▶ **Brief**: Copy out the entries word for word, leaving images aside.

▶ **Input for this task**:
= = = =

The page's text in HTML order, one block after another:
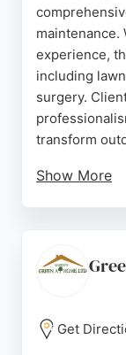
maintenance.
experience,
including
surgery.
transform
Show More
respectful
Source:
Get

= = = =

▶ **Response to the exercise**:
The page's text in HTML order, one block after another:
maintenance.
experience,
including
surgery.
transform
Show More
respectful
Source:
Get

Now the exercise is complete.